Step 2: Translation. Three nucleotides in a RNA sequence form a codon, which is read and deciphered into an amino acid based on the RNA sequence.  AUG codes for the amino acid Methionine and CAC codes for the amino acid Histidine. Strings of amino acid form proteins. Every protein has a unique amino acid sequence.

By now, you might have realized that if something is wrong in the genetic sequence (mutations), it affects the amino acid that it codes for.  

For example, in the image above, if the 20th base pair ‘T’ is replaced by a ‘A’ the DNA sequence would be CAC, RNA sequence would be ‘GUG’ and the amino acid that would be added to the chain would be Valine instead of Glutamic acid. The partial sequence shown above is for the β-hemoglobin gene and replacement of T with A causes sickle cell anemia.

The Human Proteome Project is an important milestone in understanding these gene-protein pathways in humans. So, how are researchers planning to use all of this data?

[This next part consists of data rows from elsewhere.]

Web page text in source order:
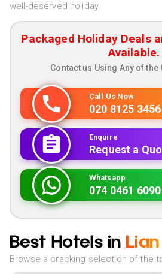
well-deserved holiday
Packaged Holiday Deals
Available.
Contact us Using Any of the
Call Us Now
020 8125 3456
Enquire
Request a
Whatsapp
074 0461 6090
Best Hotels in Lian
Browse a cracking selection of the
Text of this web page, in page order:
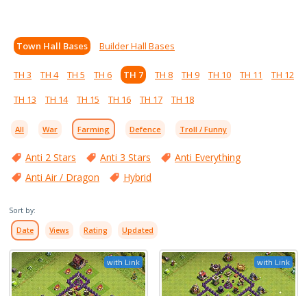
Town Hall Bases Builder Hall Bases
TH 3 TH 4 TH 5 TH 6 TH 7 TH 8 TH 9 TH 10 TH 11
TH 12
TH 13
TH 14 TH 15 TH 16 TH 17 TH 18
All War Farming Defence Troll / Funny
Anti 2 Stars Anti 3 Stars
Anti Everything
Anti Air / Dragon
Hybrid
Sort by:
Date Views Rating Updated
with Link with Link
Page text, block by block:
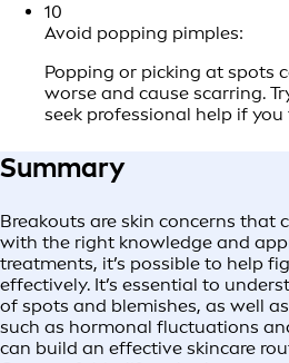
10
Avoid popping pimples:
Popping or picking at spots
worse and cause scarring.
seek professional help if you
Summary
Breakouts are skin concerns that
with the right knowledge and
treatments, it’s possible to help
effectively. It’s essential to
of spots and blemishes, as well
such as hormonal fluctuations
can build an effective skincare
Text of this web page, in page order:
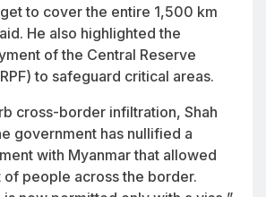
to cover the entire 1,500 km
He also highlighted the
of the Central Reserve
to safeguard critical areas.
cross-border infiltration, Shah
government has nullified a
with Myanmar that allowed
people across the border.

The Human Proteome Project is currently a database of ~19,000 proteins that are coded by the genes under normal “non-disease” conditions. This data set will be a useful resource when studying how proteins are expressed under disease conditions, which will further advance development of disease treatments. It will also help identify biomarkers for disease conditions. For example, the blood level of alanine aminotransferase (ALT), a biomarker, is an indicator of liver health.  Higher levels of this enzyme in the blood indicates liver damage.

Genetic mutations can cause medical disorders but, in some cases, mutations can also confer health benefits. Let me give you an example; let’s say Person X is born with a mutation in the SLC30A8 gene. Research has shown that people born with this loss-of-function mutation have a greatly decreased risk of type-2 diabetes. With new knowledge about proteins and their corresponding coding genes, therapeutics could be developed for patients with type-2 diabetes by blocking the protein coded by the SLC30A8 gene.

Our understanding of genetics has come a long way since 1865, when Gregor Mendel developed the principles of inheritance that described the transmission of genetic traits through generations from his experiments with pea plant breeding.

With all the advancements in the field of genomics and biomedical research, tailored therapies or a personalized cure for every genome seem highly plausible as the future of medicine.